Revealing the Position Effect of an Alkylthio Side Chain in Phenyl-Substituted Benzodithiophene-Based Donor Polymers on the Photovoltaic Performance of Non-Fullerene Organic Solar Cells

In this work, position effects of an alkylthio side chain were investigated by designing and synthesizing two copolymers based on a phenyl-substituted benzo[1,2-b:4,5-b′]dithiophene (BDTP) and difluorobenzotriazole (FTAZ). The polymer based on the meta-position-alkylthiolated BDTP, named m-PBDTPS-FTAZ, showed a relatively broader bandgap (2.00 vs 1.96 eV) and lower highest occupied molecular orbital (HOMO) energy level (-5.40 vs-5.32 eV) than its para-positioned structural isomeric analogue polymer (named p-PBDTPS-FTAZ), that is, m- A nd p-PBDTPS-FTAZ with the side chain structured as ethylhexyl-in the phenyl unit and hexyldecyl-in the FTAZ moiety.
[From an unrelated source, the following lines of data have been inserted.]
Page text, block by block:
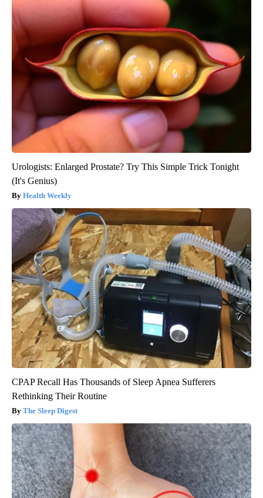
Urologists: Enlarged Prostate? Try This Simple Trick Tonight
(It's Genius)
Health Weekly
CPAP Recall Has Thousands of Sleep Apnea Sufferers
Rethinking Their Routine
The Sleep Digest
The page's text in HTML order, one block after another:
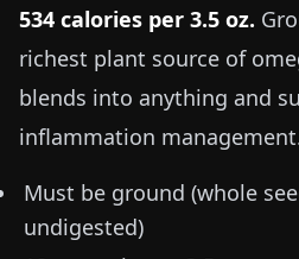
534 calories per 3.5 oz.
richest plant source of
blends into anything and
inflammation
Must be ground (whole
undigested)
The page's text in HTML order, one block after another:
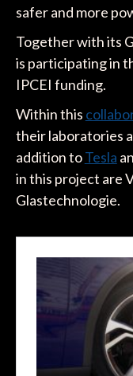
safer and more
Together with its
is participating in
IPCEI funding.
Within this
their laboratories
addition toTesla
in this project are
Glastechnologie.
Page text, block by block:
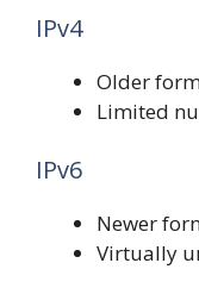
IPv4
Older
Limited
IPv6
Newer
Virtually
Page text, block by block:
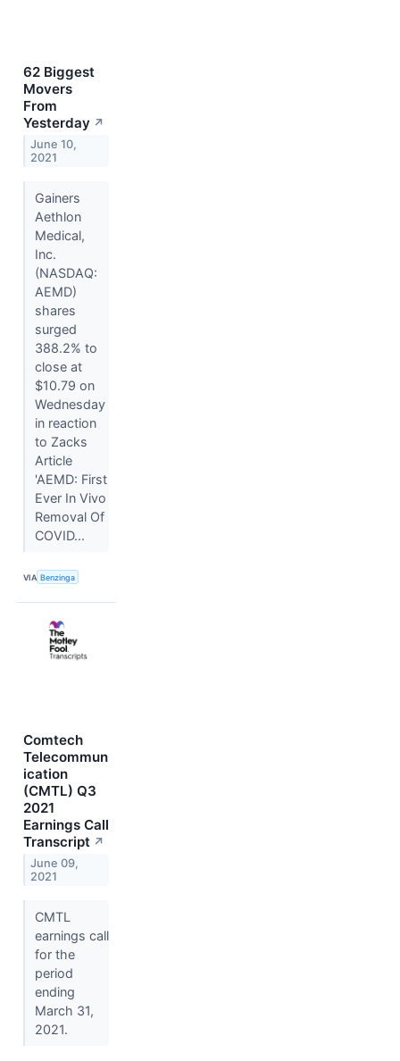
62 Biggest
Movers
From
Yesterday ↗
June 10,
2021
Gainers
Aethlon
Medical,
Inc.
(NASDAQ:
AEMD)
shares
surged
388.2% to
close at
$10.79 on
Wednesday
in reaction
to Zacks
Article
'AEMD: First
Ever In Vivo
Removal Of
COVID...
VIA Benzinga
Comtech
Telecommun
ication
(CMTL) Q3
2021
Earnings Call
Transcript ↗
June 09,
2021
CMTL
earnings call
for the
period
ending
March 31,
2021.
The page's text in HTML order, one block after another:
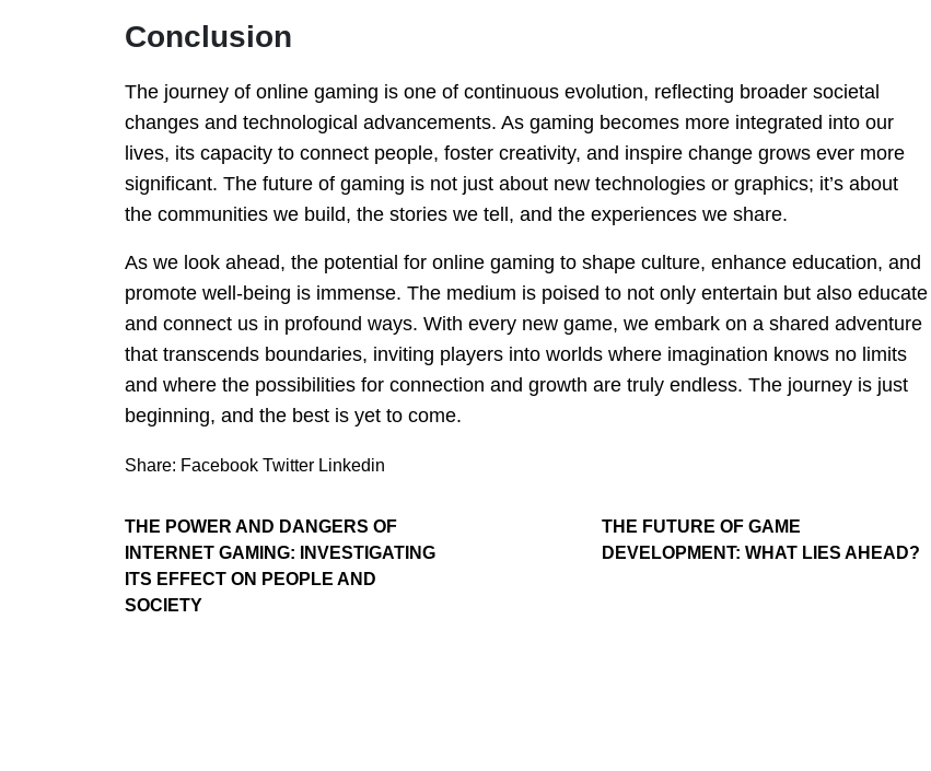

When blended with ITIC, m-PBDTPS-FTAZ showed a comparable crystallinity but more uniform morphology compared to that of p-PBDTPS-FTAZ. A high power conversion efficiency of 13.16% was achieved for m-PBDTPS-FTAZ:ITIC devices with a high open circuit voltage (V_OC) of 0.95 V, which is higher than that of p-PBDTPS-FTAZ:ITIC devices (10.86%) with a V_OC of 0.89 V. Therefore, m-BDTPS could be an effective donor unit to construct high-efficiency polymers due to its effectively decreased HOMO energy level of polymers while still maintaining good molecular stacking.